Снова повторив «есть», Лосинкин, твердо ступая, вышел из кабинета. Болезненное, бескровное лицо Шибаева не утрачивало налета устойчивой горечи, — может, обострилась, давала себя знать хворь: такое по этой поздней осенней поре у язвенников, как слышал Куропавин, не в диковинку. Спросил же Шибаева о другом:
— Как наш почетный гость? Доволен? Не жалуется? В театре-то был?

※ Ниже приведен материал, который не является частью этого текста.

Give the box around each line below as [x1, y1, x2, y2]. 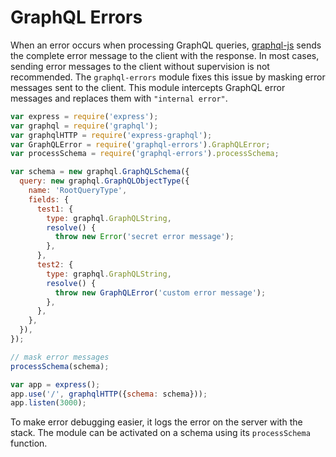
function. [10, 437, 48, 450]
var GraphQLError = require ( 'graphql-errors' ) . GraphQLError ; [10, 139, 271, 150]
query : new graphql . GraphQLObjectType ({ [19, 176, 190, 186]
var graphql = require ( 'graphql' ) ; [10, 121, 159, 131]
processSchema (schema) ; [10, 361, 110, 371]
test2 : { [36, 260, 74, 270]
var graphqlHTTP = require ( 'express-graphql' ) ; [10, 130, 213, 140]
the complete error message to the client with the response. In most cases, [10, 49, 320, 61]
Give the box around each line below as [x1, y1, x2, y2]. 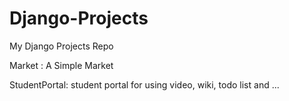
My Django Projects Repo [9, 40, 114, 52]
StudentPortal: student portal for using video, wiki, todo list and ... [9, 78, 280, 91]
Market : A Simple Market [9, 59, 114, 71]
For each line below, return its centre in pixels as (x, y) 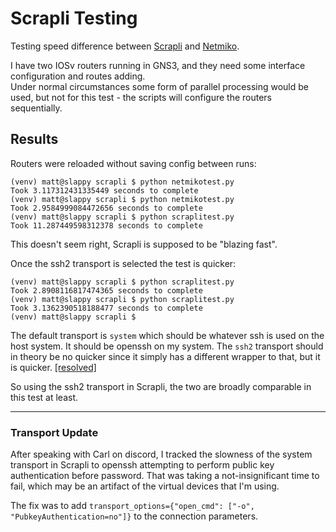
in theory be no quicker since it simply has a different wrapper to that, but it (165, 356)
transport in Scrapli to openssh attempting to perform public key (142, 465)
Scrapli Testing (74, 18)
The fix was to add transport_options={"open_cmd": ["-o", (132, 506)
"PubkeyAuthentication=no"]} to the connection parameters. (134, 516)
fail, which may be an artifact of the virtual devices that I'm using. (145, 486)
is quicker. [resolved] (53, 367)
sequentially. (36, 108)
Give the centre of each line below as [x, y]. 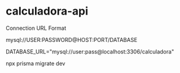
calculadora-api [47, 11]
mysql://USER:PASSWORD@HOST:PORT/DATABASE [72, 40]
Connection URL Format [36, 28]
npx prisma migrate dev [36, 63]
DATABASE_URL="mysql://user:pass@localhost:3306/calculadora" [90, 51]
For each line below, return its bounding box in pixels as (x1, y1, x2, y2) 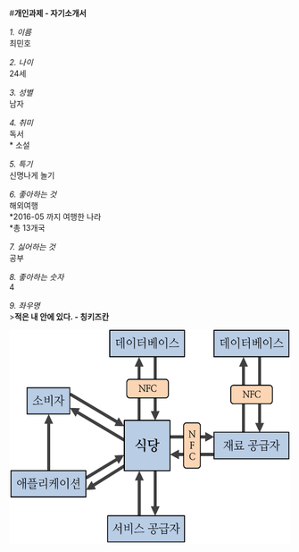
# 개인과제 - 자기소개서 (9, 8, 87, 18)
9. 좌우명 (9, 301, 40, 310)
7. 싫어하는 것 (9, 242, 56, 252)
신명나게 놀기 (9, 170, 55, 181)
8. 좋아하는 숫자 (9, 272, 64, 282)
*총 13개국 (9, 223, 46, 233)
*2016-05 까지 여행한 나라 (9, 211, 102, 222)
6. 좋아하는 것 (9, 189, 57, 200)
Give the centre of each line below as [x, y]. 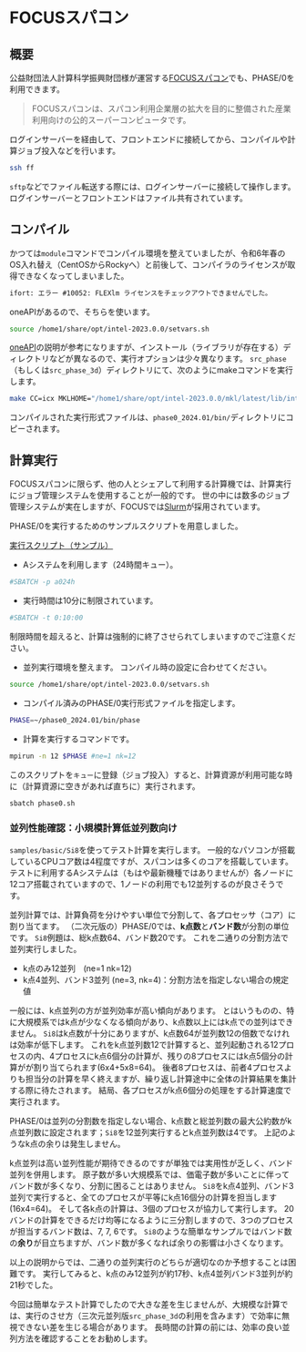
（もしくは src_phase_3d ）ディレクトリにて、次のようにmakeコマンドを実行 [151, 370]
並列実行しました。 [46, 948]
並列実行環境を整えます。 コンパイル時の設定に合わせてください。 [147, 667]
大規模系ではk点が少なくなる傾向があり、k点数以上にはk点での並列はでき [155, 1021]
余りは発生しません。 [85, 1143]
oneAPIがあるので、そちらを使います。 [82, 312]
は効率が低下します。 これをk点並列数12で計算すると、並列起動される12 [144, 1044]
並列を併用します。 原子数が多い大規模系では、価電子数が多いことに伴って [149, 1174]
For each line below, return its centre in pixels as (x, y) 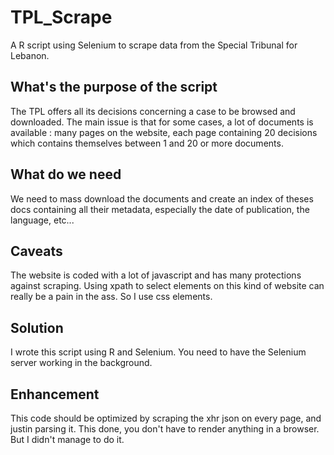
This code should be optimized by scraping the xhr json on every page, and (166, 418)
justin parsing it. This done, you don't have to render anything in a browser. (165, 429)
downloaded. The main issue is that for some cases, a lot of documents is (162, 122)
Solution (37, 327)
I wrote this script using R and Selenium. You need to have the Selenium (158, 352)
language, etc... (42, 220)
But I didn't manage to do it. (67, 439)
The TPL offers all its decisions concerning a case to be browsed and (153, 111)
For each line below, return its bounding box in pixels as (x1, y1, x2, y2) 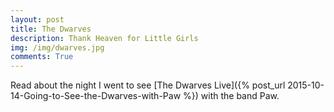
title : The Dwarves (10, 24, 92, 34)
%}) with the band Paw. (183, 90, 280, 102)
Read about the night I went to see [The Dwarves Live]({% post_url (10, 79, 286, 91)
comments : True (10, 52, 74, 62)
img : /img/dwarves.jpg (10, 42, 105, 53)
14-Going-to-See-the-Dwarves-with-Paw (10, 90, 182, 102)
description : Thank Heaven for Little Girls (10, 33, 199, 43)
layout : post (10, 14, 65, 25)
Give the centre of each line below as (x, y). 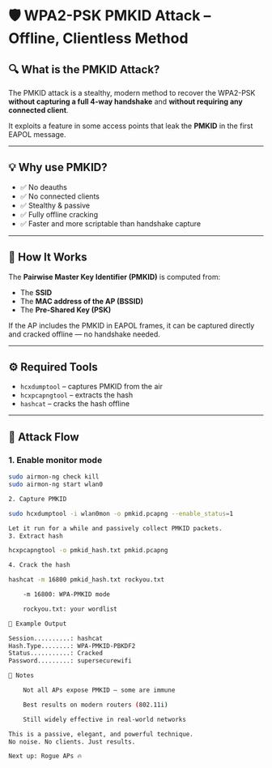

— С Джигартаняном в порядке, — будто от саднящей боли поморщившись, сказал Шибаев. — Домой собирается — отправим! А вот другое… Не помогла наша «операция» с ним — опоздали мы, Михаил Васильевич, с коксом. Не успели.
— Не успели? — переспросил Куропавин, робея в смутном предчувствии: лишь теперь ощутил неестественное состояние Шибаева, явно вызванное каким-то глубоким его расстройством. — Не пойму…
— «Козел» случился на ватержакетном. Держались на высевках. Всех людей Ненашев поднял на ноги — просеивали коксовую крошку. С час всего не дотянули, пока выгрузили вагоны и доставили первый кокс.
Шибаев примолк: искренняя кручина отразилась на его морщинистом лице; нервные тонкие пальцы, опиравшиеся о ребро стола, подрагивали, точно по ним периодически пропускали электрический ток.
— Вот те, бабушка, и Юрьев день! — невольно вырвалось у Куропавина, и он поднялся, чувствуя, что немотой свело спину.
Прошелся по скрипевшим половицам, не слыша своих шагов. Нет, не боязнь ответственности — этого он не испытывал сейчас даже отдаленно, — тяжким грузом давило другое. «Не только не удалось выправить, как надеялись, план по свинцу, — все полетело, выходит, вверх тормашками! Но ведь война, война!.. И знаешь, знаешь, что такое свинец! Умрешь, встанешь на колени или выиграешь бой, добьешься победы!..»
Испарина выступила на лбу, он остановился.